Genre(s): Comedy, Romance, Shojo
Author: Kiyoko Arai
Number of Volumes: 10
Licensed? Yes (Viz)
Our typical shojo manga these days mostly have one thing in common: some sort of magic. Whether it be turning into the animals of the zodiac, using brooches to transform into heroes of the galaxy, or witches after a teenage boy’s “lineage”, you don’t see much originality when you go to the bookstore looking for shojo manga.
However, while at AnimeNEXT in the dealer’s room desperately looking for a new manga to distract myself with, I stumbled across a manga that looked like a spinoff of Peach Girl. Distributed by Shojo Beat, Beauty Pop is anything but.
The story revolves around Kiri Koshiba, a seemingly average high-school student in modern-day Japan. At her school, an organization of three boys known as the “Scissors Project,” led by pretty-boy Shogo Narumi, aims to make girls beautiful by giving them makeovers in front of the entire school.
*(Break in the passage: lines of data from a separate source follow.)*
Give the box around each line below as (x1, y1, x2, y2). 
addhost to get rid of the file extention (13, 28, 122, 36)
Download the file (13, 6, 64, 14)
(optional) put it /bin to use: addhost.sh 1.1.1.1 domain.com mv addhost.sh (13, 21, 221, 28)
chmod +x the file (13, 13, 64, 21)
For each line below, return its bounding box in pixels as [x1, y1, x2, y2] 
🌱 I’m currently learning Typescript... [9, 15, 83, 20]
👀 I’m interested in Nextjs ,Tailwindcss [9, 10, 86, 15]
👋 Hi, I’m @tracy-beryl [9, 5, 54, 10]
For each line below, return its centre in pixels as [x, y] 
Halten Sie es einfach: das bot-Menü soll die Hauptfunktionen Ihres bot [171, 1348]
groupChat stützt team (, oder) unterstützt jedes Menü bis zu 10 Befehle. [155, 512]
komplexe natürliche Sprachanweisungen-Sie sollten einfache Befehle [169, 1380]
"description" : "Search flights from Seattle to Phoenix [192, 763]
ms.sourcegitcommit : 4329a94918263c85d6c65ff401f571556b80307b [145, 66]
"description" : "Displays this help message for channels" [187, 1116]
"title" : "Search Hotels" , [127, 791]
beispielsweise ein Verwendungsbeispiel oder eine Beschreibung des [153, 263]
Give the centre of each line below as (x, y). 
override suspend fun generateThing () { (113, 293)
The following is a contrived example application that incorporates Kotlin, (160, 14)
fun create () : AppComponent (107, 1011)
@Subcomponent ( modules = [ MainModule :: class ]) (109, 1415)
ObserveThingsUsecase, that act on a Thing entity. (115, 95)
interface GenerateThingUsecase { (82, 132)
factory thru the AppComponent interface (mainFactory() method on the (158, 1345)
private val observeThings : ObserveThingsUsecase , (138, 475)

The goal of these makeovers is so these girls will end up making the boy of their dreams fall in love with them. They’re kind of a big deal. Kiri, however, a gifted hairstylist, thinks the Scissors Project is ridiculous and overhyped, though she secretly gives makeovers to those rejected by the Scissors Project.
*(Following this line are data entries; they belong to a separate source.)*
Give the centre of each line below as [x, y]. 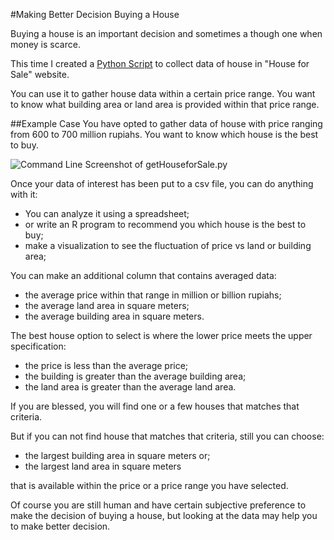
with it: [24, 194]
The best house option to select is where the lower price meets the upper [161, 335]
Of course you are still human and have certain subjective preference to [158, 505]
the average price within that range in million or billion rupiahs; [153, 295]
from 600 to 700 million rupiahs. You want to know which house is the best [164, 134]
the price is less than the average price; [106, 365]
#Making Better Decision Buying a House [95, 14]
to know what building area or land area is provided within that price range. [165, 104]
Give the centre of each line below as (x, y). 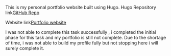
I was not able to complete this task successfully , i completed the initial (81, 32)
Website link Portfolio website (36, 22)
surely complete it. (25, 48)
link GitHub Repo (22, 13)
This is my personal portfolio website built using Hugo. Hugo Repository (81, 7)
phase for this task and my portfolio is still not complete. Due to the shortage (86, 38)
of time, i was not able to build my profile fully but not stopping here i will (82, 43)
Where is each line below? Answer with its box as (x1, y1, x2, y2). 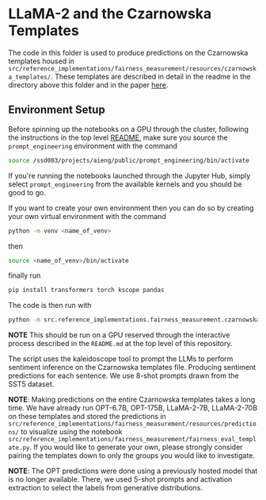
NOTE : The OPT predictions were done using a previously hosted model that (8, 466, 258, 476)
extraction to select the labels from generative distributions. (8, 483, 203, 493)
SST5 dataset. (8, 379, 55, 389)
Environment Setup (8, 103, 105, 117)
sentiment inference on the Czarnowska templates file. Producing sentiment (8, 363, 256, 372)
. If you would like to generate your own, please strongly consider (28, 442, 243, 452)
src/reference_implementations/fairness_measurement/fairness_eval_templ (8, 436, 257, 444)
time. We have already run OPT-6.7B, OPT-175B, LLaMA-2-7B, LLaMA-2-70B (8, 403, 258, 413)
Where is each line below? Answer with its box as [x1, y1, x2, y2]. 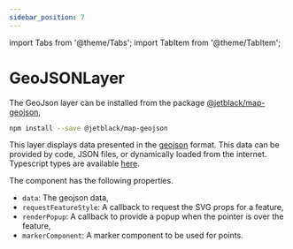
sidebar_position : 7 [9, 12, 86, 22]
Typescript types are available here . [9, 158, 140, 169]
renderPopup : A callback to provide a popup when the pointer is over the [21, 211, 284, 222]
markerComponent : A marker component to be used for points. [21, 230, 243, 241]
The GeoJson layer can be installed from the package [9, 97, 205, 108]
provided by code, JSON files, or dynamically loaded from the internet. [9, 149, 267, 160]
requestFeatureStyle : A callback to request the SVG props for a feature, [21, 202, 284, 213]
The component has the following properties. [9, 176, 174, 186]
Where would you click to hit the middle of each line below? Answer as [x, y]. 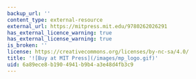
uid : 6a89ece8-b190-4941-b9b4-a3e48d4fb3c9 [70, 65]
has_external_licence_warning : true [59, 33]
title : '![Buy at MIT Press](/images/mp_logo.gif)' [83, 58]
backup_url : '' [29, 13]
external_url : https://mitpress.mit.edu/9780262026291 [87, 26]
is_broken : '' [28, 45]
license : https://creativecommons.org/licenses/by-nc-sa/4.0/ [98, 52]
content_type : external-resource [55, 20]
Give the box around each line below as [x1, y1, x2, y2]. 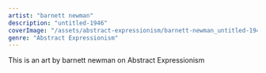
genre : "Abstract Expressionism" [8, 33, 119, 42]
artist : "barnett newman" [8, 11, 93, 20]
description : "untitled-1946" [8, 19, 108, 27]
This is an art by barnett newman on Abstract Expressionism [8, 56, 205, 65]
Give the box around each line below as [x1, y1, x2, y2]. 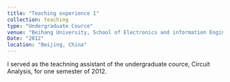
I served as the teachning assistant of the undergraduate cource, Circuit [7, 60, 210, 68]
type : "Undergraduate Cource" [7, 22, 94, 29]
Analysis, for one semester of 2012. [7, 67, 107, 75]
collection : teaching [7, 16, 69, 23]
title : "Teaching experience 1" [7, 9, 99, 17]
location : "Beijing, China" [7, 41, 88, 48]
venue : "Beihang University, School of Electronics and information [7, 28, 207, 36]
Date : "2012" [7, 35, 44, 42]

At first glance, it admittedly sounds pretty absurd. Who wants to read a manga about a bunch of metro girly-boys giving makeovers to girls to make them look pretty, while still trying to maintain their masculinity? Believe it or not, throughout my reading of this manga, I never once questioned the masculinity of the boys in the Scissors Project. It’s very difficult to write characters who participate in feminine activities without getting questions of shonen-ai in response. However, Kiyoko Arai, who writes the story and draws art for this manga, manages to do just that, though I personally didn’t really mind the very pretty metrosexual boys running around.
That's because in truth, Beauty Pop is actually fascinating, original, and very funny. It’s a romantic comedy at heart, though the romance only starts to shine around the second volume. The art, while not outstanding, is very typical of shojo: big eyes, skinny boys, you get the idea.
The main character is very laid back and quiet; even when she does her makeovers she doesn’t speak much. The real comedy comes from the supporting cast of characters, who provide a few very good laughs throughout. Sadly, the characters tend to be annoyingly superficial most of the time. Where this manga fails is in its translation, which seems to have been done by the same people who translated the Chobits anime. Grammar mistakes, misspelling of words, and bad sentence structure slightly cripple the enjoyment of the manga. Don’t let that turn you away, though, this manga is very funny, well-thought-out, and smart. Check it out, and remember: “Don’t Snarf My Croquette!”